> _TASK OBJECTIVE_
Transcribe only the lines of the listing below from the one holding "The page's text" through the one holding "Text of this", inclusive, without any change.
◆ ◆ ◆
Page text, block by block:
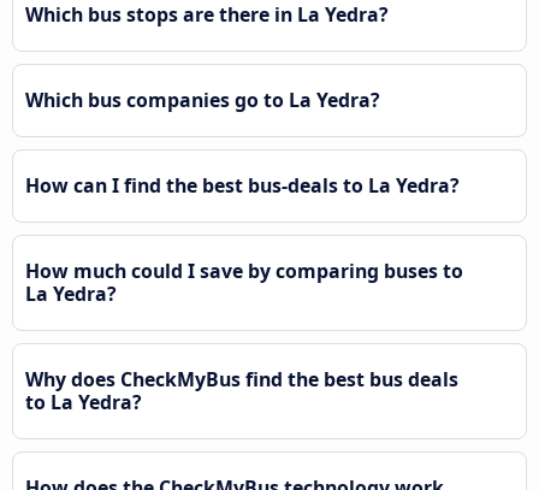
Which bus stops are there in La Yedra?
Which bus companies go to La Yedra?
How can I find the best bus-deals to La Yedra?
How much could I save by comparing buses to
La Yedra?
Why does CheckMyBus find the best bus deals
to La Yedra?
◆ ◆ ◆
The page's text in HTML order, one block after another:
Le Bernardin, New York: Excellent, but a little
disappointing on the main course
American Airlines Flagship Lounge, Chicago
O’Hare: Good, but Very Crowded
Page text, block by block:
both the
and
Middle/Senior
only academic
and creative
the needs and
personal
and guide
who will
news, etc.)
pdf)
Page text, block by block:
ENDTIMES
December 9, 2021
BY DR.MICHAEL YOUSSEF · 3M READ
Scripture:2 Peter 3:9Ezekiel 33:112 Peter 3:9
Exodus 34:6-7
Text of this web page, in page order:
◆ ◆ ◆
> _ANSWER SECTION_
The page's text in HTML order, one block after another:
Le Bernardin, New York: Excellent, but a little
disappointing on the main course
American Airlines Flagship Lounge, Chicago
O’Hare: Good, but Very Crowded
Page text, block by block:
both the
and
Middle/Senior
only academic
and creative
the needs and
personal
and guide
who will
news, etc.)
pdf)
Page text, block by block:
ENDTIMES
December 9, 2021
BY DR.MICHAEL YOUSSEF · 3M READ
Scripture:2 Peter 3:9Ezekiel 33:112 Peter 3:9
Exodus 34:6-7
Text of this web page, in page order:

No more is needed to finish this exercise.